Activity:
Type out the lines below exactly, pictures excluded.

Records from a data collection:

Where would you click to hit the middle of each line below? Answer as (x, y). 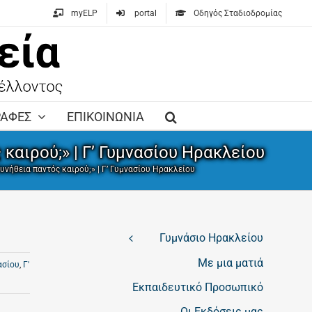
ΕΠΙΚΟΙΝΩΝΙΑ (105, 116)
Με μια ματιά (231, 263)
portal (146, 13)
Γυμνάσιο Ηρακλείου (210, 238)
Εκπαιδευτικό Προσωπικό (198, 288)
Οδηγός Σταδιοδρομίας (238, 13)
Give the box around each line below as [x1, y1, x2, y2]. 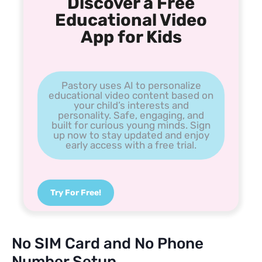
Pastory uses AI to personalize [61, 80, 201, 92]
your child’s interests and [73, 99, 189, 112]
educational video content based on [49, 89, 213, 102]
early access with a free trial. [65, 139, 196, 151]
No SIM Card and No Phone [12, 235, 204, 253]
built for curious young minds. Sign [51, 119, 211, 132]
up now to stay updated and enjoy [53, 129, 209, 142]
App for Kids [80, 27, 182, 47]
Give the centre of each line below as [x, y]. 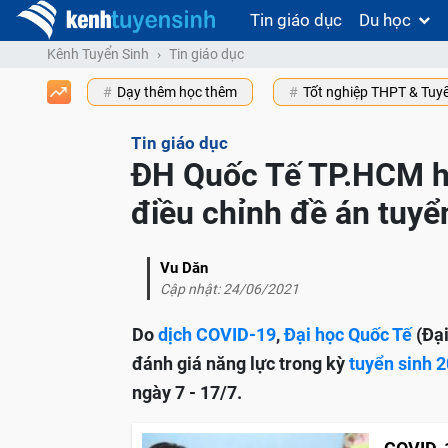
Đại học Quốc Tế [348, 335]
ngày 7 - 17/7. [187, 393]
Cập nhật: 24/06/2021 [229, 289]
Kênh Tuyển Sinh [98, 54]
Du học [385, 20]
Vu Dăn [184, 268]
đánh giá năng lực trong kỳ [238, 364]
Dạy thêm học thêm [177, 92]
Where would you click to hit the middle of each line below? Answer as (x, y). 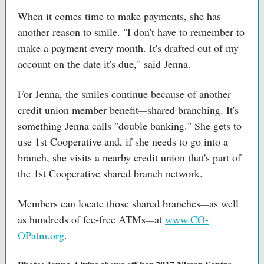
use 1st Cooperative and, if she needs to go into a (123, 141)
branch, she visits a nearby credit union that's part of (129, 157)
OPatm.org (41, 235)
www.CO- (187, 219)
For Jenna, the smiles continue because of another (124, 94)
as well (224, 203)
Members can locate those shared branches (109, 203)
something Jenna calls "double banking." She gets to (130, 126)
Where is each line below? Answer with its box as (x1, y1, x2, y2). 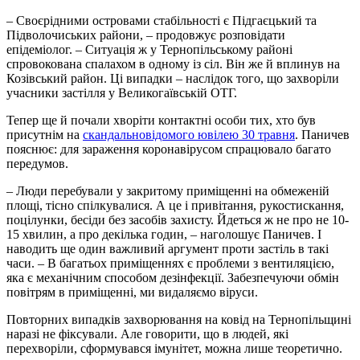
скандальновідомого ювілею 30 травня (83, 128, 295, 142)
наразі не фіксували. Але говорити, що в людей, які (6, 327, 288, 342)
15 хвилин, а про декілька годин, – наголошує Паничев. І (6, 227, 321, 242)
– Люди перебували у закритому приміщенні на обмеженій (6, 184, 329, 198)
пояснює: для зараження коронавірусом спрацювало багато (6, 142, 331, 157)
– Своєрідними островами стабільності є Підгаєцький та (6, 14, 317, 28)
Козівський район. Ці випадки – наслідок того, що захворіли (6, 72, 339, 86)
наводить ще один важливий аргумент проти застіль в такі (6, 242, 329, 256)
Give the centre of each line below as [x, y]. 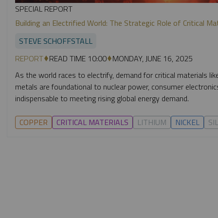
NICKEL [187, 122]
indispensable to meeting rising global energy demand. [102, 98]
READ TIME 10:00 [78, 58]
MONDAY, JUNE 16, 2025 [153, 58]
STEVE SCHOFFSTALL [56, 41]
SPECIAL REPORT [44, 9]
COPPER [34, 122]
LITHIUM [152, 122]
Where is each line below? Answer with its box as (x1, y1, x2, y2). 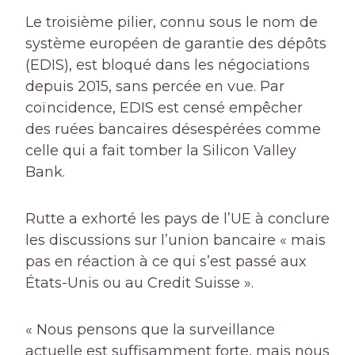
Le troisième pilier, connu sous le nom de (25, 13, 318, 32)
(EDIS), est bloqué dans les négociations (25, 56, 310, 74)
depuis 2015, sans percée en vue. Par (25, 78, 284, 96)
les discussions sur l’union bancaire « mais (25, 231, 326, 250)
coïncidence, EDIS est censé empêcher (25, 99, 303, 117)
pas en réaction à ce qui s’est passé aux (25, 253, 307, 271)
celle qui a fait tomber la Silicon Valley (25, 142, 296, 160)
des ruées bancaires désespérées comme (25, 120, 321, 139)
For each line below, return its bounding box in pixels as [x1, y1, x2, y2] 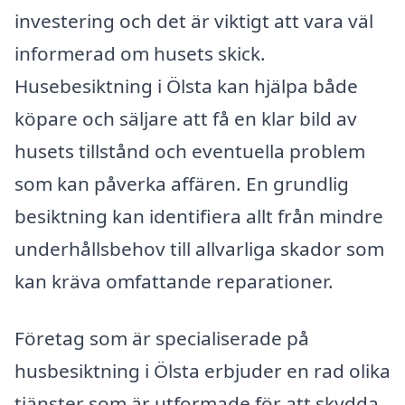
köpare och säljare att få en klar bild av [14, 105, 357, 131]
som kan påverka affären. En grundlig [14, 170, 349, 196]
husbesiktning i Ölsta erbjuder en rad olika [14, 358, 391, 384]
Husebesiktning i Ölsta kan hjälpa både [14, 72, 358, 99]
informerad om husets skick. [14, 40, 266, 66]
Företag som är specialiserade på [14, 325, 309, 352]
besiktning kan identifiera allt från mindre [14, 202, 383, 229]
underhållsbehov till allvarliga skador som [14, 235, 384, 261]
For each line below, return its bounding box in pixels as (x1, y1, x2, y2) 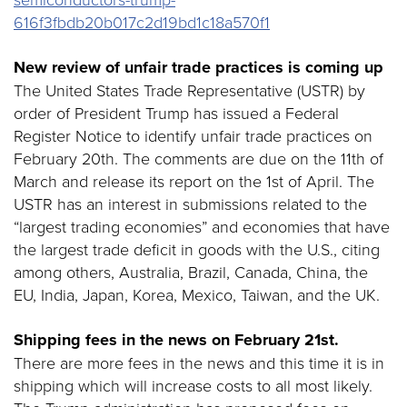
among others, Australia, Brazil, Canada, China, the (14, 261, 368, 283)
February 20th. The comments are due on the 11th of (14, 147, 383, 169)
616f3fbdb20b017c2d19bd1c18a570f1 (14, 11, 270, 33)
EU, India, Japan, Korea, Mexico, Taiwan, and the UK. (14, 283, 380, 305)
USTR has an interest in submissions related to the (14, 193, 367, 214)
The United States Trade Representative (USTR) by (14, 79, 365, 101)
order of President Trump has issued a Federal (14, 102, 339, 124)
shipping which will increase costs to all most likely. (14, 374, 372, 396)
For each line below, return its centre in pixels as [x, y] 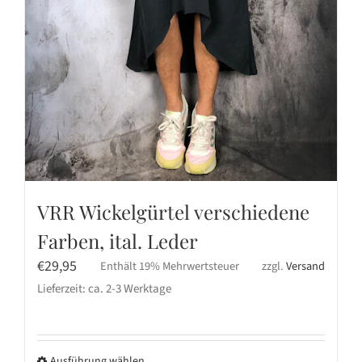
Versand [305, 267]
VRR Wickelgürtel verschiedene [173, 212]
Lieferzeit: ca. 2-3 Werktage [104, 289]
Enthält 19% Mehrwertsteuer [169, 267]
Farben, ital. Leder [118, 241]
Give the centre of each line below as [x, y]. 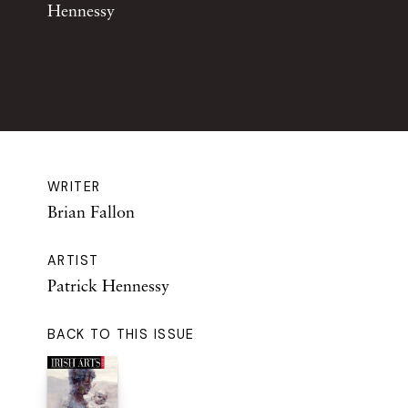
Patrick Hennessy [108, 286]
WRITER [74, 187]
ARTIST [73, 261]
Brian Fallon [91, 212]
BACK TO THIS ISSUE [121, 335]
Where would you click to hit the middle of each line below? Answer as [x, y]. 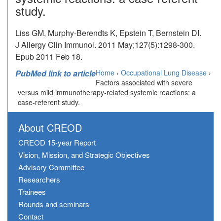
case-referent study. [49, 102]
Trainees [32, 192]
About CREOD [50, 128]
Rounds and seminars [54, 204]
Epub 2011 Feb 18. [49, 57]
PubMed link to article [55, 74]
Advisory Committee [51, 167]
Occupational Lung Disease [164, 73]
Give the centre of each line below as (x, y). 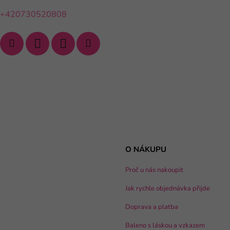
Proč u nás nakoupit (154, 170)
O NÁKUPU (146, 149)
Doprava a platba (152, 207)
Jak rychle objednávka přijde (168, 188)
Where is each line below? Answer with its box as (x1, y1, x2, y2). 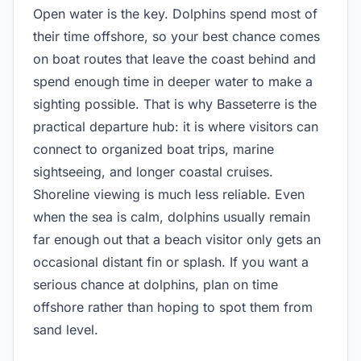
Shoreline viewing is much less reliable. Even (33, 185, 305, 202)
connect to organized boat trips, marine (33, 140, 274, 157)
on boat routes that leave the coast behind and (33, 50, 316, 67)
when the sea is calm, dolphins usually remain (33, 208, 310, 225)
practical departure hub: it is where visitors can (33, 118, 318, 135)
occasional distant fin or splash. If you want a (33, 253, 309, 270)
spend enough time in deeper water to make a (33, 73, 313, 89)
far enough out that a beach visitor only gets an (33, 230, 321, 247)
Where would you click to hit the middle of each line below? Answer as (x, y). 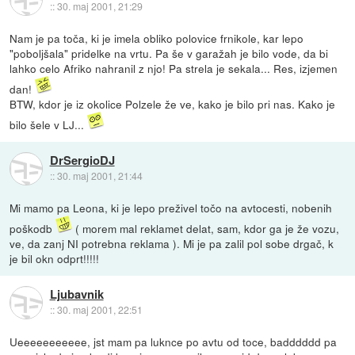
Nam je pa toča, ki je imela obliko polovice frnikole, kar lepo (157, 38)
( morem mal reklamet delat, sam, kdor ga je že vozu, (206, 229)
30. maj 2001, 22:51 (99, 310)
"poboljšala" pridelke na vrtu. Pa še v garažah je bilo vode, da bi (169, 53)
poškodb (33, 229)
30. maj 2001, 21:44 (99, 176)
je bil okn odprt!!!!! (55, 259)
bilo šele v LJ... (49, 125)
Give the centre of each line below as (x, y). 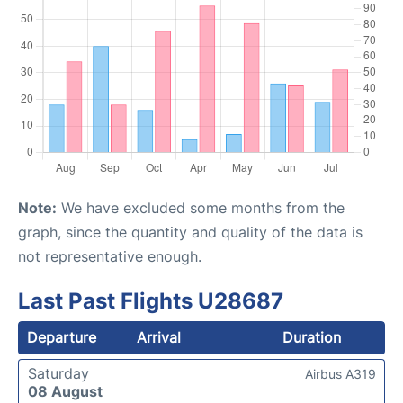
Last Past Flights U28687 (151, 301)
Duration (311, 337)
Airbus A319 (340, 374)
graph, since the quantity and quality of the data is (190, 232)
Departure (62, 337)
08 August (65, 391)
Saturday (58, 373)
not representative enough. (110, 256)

Output for this task:
Where would you click to hit the middle of each line below? Answer as (x, y). 
ΕΠΙΚΟΙΝΩΝΙΑ (105, 116)
Με μια ματιά (231, 263)
portal (146, 13)
Γυμνάσιο Ηρακλείου (210, 238)
Εκπαιδευτικό Προσωπικό (198, 288)
Οδηγός Σταδιοδρομίας (238, 13)
Give the box around each line below as [x1, y1, x2, y2]. 
Pastory uses AI to personalize [61, 80, 201, 92]
your child’s interests and [73, 99, 189, 112]
educational video content based on [49, 89, 213, 102]
early access with a free trial. [65, 139, 196, 151]
No SIM Card and No Phone [12, 235, 204, 253]
built for curious young minds. Sign [51, 119, 211, 132]
up now to stay updated and enjoy [53, 129, 209, 142]
App for Kids [80, 27, 182, 47]
Give the centre of each line below as [x, y]. 
Đại học Quốc Tế [348, 335]
ngày 7 - 17/7. [187, 393]
Cập nhật: 24/06/2021 [229, 289]
Kênh Tuyển Sinh [98, 54]
Du học [385, 20]
Vu Dăn [184, 268]
đánh giá năng lực trong kỳ [238, 364]
Dạy thêm học thêm [177, 92]
Where would you click to hit the middle of each line below? Answer as (x, y). 
use 1st Cooperative and, if she needs to go into a (123, 141)
branch, she visits a nearby credit union that's part of (129, 157)
OPatm.org (41, 235)
www.CO- (187, 219)
For Jenna, the smiles continue because of another (124, 94)
as well (224, 203)
Members can locate those shared branches (109, 203)
something Jenna calls "double banking." She gets to (130, 126)
Where is each line below? Answer with its box as (x1, y1, x2, y2). 
скандальновідомого ювілею 30 травня (83, 128, 295, 142)
наразі не фіксували. Але говорити, що в людей, які (6, 327, 288, 342)
15 хвилин, а про декілька годин, – наголошує Паничев. І (6, 227, 321, 242)
– Люди перебували у закритому приміщенні на обмеженій (6, 184, 329, 198)
пояснює: для зараження коронавірусом спрацювало багато (6, 142, 331, 157)
– Своєрідними островами стабільності є Підгаєцький та (6, 14, 317, 28)
Козівський район. Ці випадки – наслідок того, що захворіли (6, 72, 339, 86)
наводить ще один важливий аргумент проти застіль в такі (6, 242, 329, 256)
Give the centre of each line below as [x, y]. 
NICKEL [187, 122]
indispensable to meeting rising global energy demand. [102, 98]
READ TIME 10:00 [78, 58]
MONDAY, JUNE 16, 2025 [153, 58]
STEVE SCHOFFSTALL [56, 41]
SPECIAL REPORT [44, 9]
COPPER [34, 122]
LITHIUM [152, 122]
Where is each line below? Answer with its box as (x1, y1, x2, y2). 
Le troisième pilier, connu sous le nom de (25, 13, 318, 32)
(EDIS), est bloqué dans les négociations (25, 56, 310, 74)
depuis 2015, sans percée en vue. Par (25, 78, 284, 96)
les discussions sur l’union bancaire « mais (25, 231, 326, 250)
coïncidence, EDIS est censé empêcher (25, 99, 303, 117)
pas en réaction à ce qui s’est passé aux (25, 253, 307, 271)
celle qui a fait tomber la Silicon Valley (25, 142, 296, 160)
des ruées bancaires désespérées comme (25, 120, 321, 139)
For each line below, return its bounding box in pixels as [x1, y1, x2, y2] 
köpare och säljare att få en klar bild av [14, 105, 357, 131]
som kan påverka affären. En grundlig [14, 170, 349, 196]
husbesiktning i Ölsta erbjuder en rad olika [14, 358, 391, 384]
Husebesiktning i Ölsta kan hjälpa både [14, 72, 358, 99]
informerad om husets skick. [14, 40, 266, 66]
Företag som är specialiserade på [14, 325, 309, 352]
besiktning kan identifiera allt från mindre [14, 202, 383, 229]
underhållsbehov till allvarliga skador som [14, 235, 384, 261]
For each line below, return its bounding box in pixels as (x1, y1, x2, y2) 
among others, Australia, Brazil, Canada, China, the (14, 261, 368, 283)
February 20th. The comments are due on the 11th of (14, 147, 383, 169)
616f3fbdb20b017c2d19bd1c18a570f1 (14, 11, 270, 33)
EU, India, Japan, Korea, Mexico, Taiwan, and the UK. (14, 283, 380, 305)
USTR has an interest in submissions related to the (14, 193, 367, 214)
The United States Trade Representative (USTR) by (14, 79, 365, 101)
order of President Trump has issued a Federal (14, 102, 339, 124)
shipping which will increase costs to all most likely. (14, 374, 372, 396)
For each line below, return its centre in pixels as [x, y] 
Versand [305, 267]
VRR Wickelgürtel verschiedene [173, 212]
Lieferzeit: ca. 2-3 Werktage [104, 289]
Enthält 19% Mehrwertsteuer [169, 267]
Farben, ital. Leder [118, 241]
Give the centre of each line below as [x, y]. 
Patrick Hennessy [108, 286]
WRITER [74, 187]
ARTIST [73, 261]
Brian Fallon [91, 212]
BACK TO THIS ISSUE [121, 335]
Where would you click to hit the middle of each line below? Answer as [x, y]. 
case-referent study. [49, 102]
Trainees [32, 192]
About CREOD [50, 128]
Rounds and seminars [54, 204]
Epub 2011 Feb 18. [49, 57]
PubMed link to article [55, 74]
Advisory Committee [51, 167]
Occupational Lung Disease [164, 73]
Give the centre of each line below as (x, y). 
Proč u nás nakoupit (154, 170)
O NÁKUPU (146, 149)
Doprava a platba (152, 207)
Jak rychle objednávka přijde (168, 188)
Where is each line below? Answer with its box as (x1, y1, x2, y2). 
Shoreline viewing is much less reliable. Even (33, 185, 305, 202)
connect to organized boat trips, marine (33, 140, 274, 157)
on boat routes that leave the coast behind and (33, 50, 316, 67)
when the sea is calm, dolphins usually remain (33, 208, 310, 225)
practical departure hub: it is where visitors can (33, 118, 318, 135)
occasional distant fin or splash. If you want a (33, 253, 309, 270)
spend enough time in deeper water to make a (33, 73, 313, 89)
far enough out that a beach visitor only gets an (33, 230, 321, 247)
Where would you click to hit the middle of each line below? Answer as (x, y). 
Nam je pa toča, ki je imela obliko polovice frnikole, kar lepo (157, 38)
( morem mal reklamet delat, sam, kdor ga je že vozu, (206, 229)
30. maj 2001, 22:51 (99, 310)
"poboljšala" pridelke na vrtu. Pa še v garažah je bilo vode, da bi (169, 53)
poškodb (33, 229)
30. maj 2001, 21:44 (99, 176)
je bil okn odprt!!!!! (55, 259)
bilo šele v LJ... (49, 125)
Give the centre of each line below as (x, y). 
Last Past Flights U28687 (151, 301)
Duration (311, 337)
Airbus A319 (340, 374)
graph, since the quantity and quality of the data is (190, 232)
Departure (62, 337)
08 August (65, 391)
Saturday (58, 373)
not representative enough. (110, 256)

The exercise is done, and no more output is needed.